Ю н о ш а. Халва в ней была. На семи полупроводниках. Правда, полупроводники я не сам делал. Все остальное — по схеме. Вот тут катушки… В общем, можно сказать, своими руками сделал. Если это тебе интересно, я, конечно, польщен. Труд как-никак. Почти изобретение. Да, изобрел это кто-то другой, до меня, я собрал его по чужим чертежам, но для человека безо всякой подготовки это тоже достижение. В конце концов, дело не в изобретении, а в том, что это меня увлекает. У меня есть увлечение. Где-то я читал, что, когда начинают говорить об увлечениях, дело плохо. Это, говорят, увлечения, и необходимо принимать меры. Почему принимать меры? Надо принимать меры против тех, у кого нет увлечений. И вообще я могу тебе многое об этом рассказать, если тебе интересно, конечно. Понимаешь, меня-то эти мои рассуждения очень волнуют. Но это уже от самолюбия.
Д е в у ш к а. Ш-ш-ш! (Показывает на люк, который медленно открывается.)
Девушка и Юноша быстро прячутся за одним из дымоходов. Из люка появляется Т е т к а с корзиной, полной выстиранного белья. Тетка из тех, которым свойственно разговаривать самим с собой или с воображаемым собеседником. Она говорит, развешивая белье.
Т е т к а. Сорочки, простыни, трусы, комбинации… Вот я вас развешаю, будете сохнуть. Перво-наперво гляну, как веревки натянуты. Так. Хорошо. (Обращается к воображаемой кошке.) Брысь! Брысь отсюда! Нечего болтаться под ногами.
Ю н о ш а. Она разговаривает с кошкой. Это у нее с тех пор, как ее кошка сдохла.

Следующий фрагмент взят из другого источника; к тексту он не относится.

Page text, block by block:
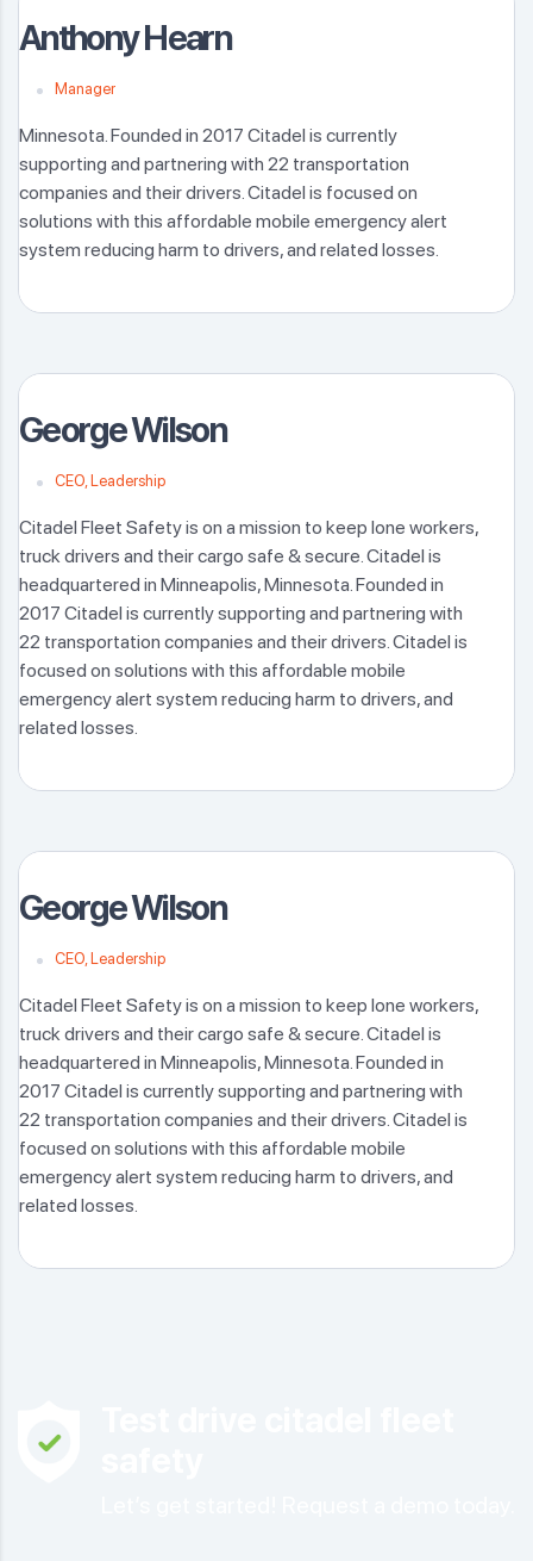
Anthony Hearn
Manager
Minnesota. Founded in 2017 Citadel is currently
supporting and partnering with 22 transportation
companies and their drivers. Citadel is focused on
solutions with this affordable mobile emergency alert
system reducing harm to drivers, and related losses.
George Wilson
CEO, Leadership
Citadel Fleet Safety is on a mission to keep lone workers,
truck drivers and their cargo safe & secure. Citadel is
headquartered in Minneapolis, Minnesota. Founded in
2017 Citadel is currently supporting and partnering with
22 transportation companies and their drivers. Citadel is
focused on solutions with this affordable mobile
emergency alert system reducing harm to drivers, and
related losses.
George Wilson
CEO, Leadership
Citadel Fleet Safety is on a mission to keep lone workers,
truck drivers and their cargo safe & secure. Citadel is
headquartered in Minneapolis, Minnesota. Founded in
2017 Citadel is currently supporting and partnering with
22 transportation companies and their drivers. Citadel is
focused on solutions with this affordable mobile
emergency alert system reducing harm to drivers, and
related losses.
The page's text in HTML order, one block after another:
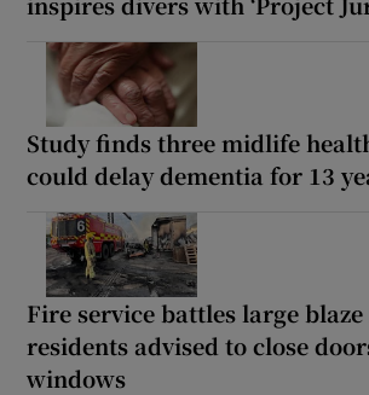
Study finds three midlife
could delay dementia for 13
Fire service battles large
residents advised to close
windows
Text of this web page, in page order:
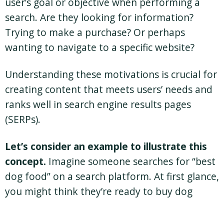
search. Are they looking for information?
Trying to make a purchase? Or perhaps
wanting to navigate to a specific website?
Understanding these motivations is crucial for
creating content that meets users’ needs and
ranks well in search engine results pages
(SERPs).
Let’s consider an example to illustrate this
concept. Imagine someone searches for “best
dog food” on a search platform. At first glance,
you might think they’re ready to buy dog
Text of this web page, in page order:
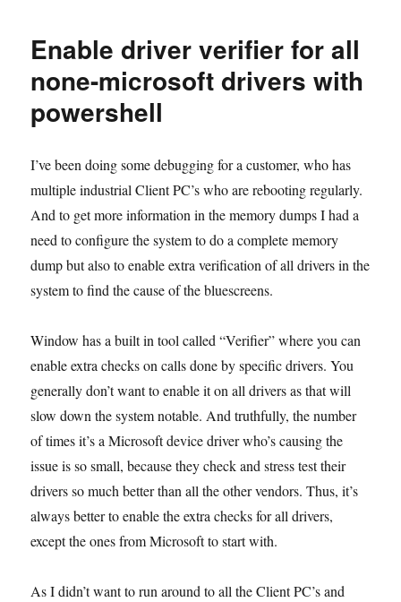
Azure
when
Enable driver verifier for all
none-microsoft drivers with
powershell
I’ve been doing some debugging for a customer, who has
multiple industrial Client PC’s who are rebooting regularly.
And to get more information in the memory dumps I had a
need to configure the system to do a complete memory
dump but also to enable extra verification of all drivers in the
system to find the cause of the bluescreens.
Window has a built in tool called “Verifier” where you can
enable extra checks on calls done by specific drivers. You
generally don’t want to enable it on all drivers as that will
slow down the system notable. And truthfully, the number
of times it’s a Microsoft device driver who’s causing the
issue is so small, because they check and stress test their
drivers so much better than all the other vendors. Thus, it’s
always better to enable the extra checks for all drivers,
except the ones from Microsoft to start with.
As I didn’t want to run around to all the Client PC’s and
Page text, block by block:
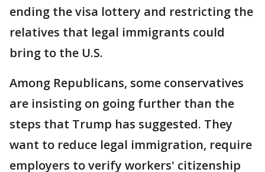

Т е т к а. Я знаю, что говорю. Думаешь, ежели я необразованная, то, значит, глупая? Ты на них внимания не обращай. Им делать нечего, вот и выдумывают. Слушай, что я тебе говорю. Это солнечное затмение русские придумали. Третьего дня мне Донка Леферова в очереди сказала. Она с начальством якшается, уж она-то все знает. Ну вот, кто-то ей там сказал: русские решили закрыть солнце — чтоб американцев постращать. А те твердят по радио: мол, это враки, мол, это природа сама устроила затмение, чтобы всем доказать, что есть бог!.. Но я американцам не верю. Им бы только президентов убивать. Всех своих президентов поубивали. И еще, говорят, будем убивать. Государство называется. (Кошке.) Да перестань ты! Стану я слушать твои сплетни!.. Слушай лучше, что я тебе скажу… Может, эти русские и закроют солнце, почему не закрыть? Они когда-то собаку в небо запустили, и она летала, а потом и людей запускали. Впрочем, меня это не касается. А то потом скажут: что ты суешься не в свое дело? Ведь когда я насчет картошки сболтнула, как меня потом чистили на агитпункте. Не стану я в это соваться, однако насчет американцев согласна: какое ж это государство? Понаехали четыреста-пятьсот лет назад невесть откуда — ну разве это нация? Да ладно, пускай, какой ни на есть — народ, только что-то ни про их Бетховена не слыхать, ни про Медичи. Ружья им все подавай… Смотришь на них в кино — жуют да жуют. И что это они все жуют? Жуют и болтают. И ходят-то не по-людски, а все как-то выпендриваются. И орут: «О-хо-хо! О-хо-хо-о-о! Хайду-ю-ду-у-у!..» И чего ж это они орут? Ну скажи на милость, чего орут-то?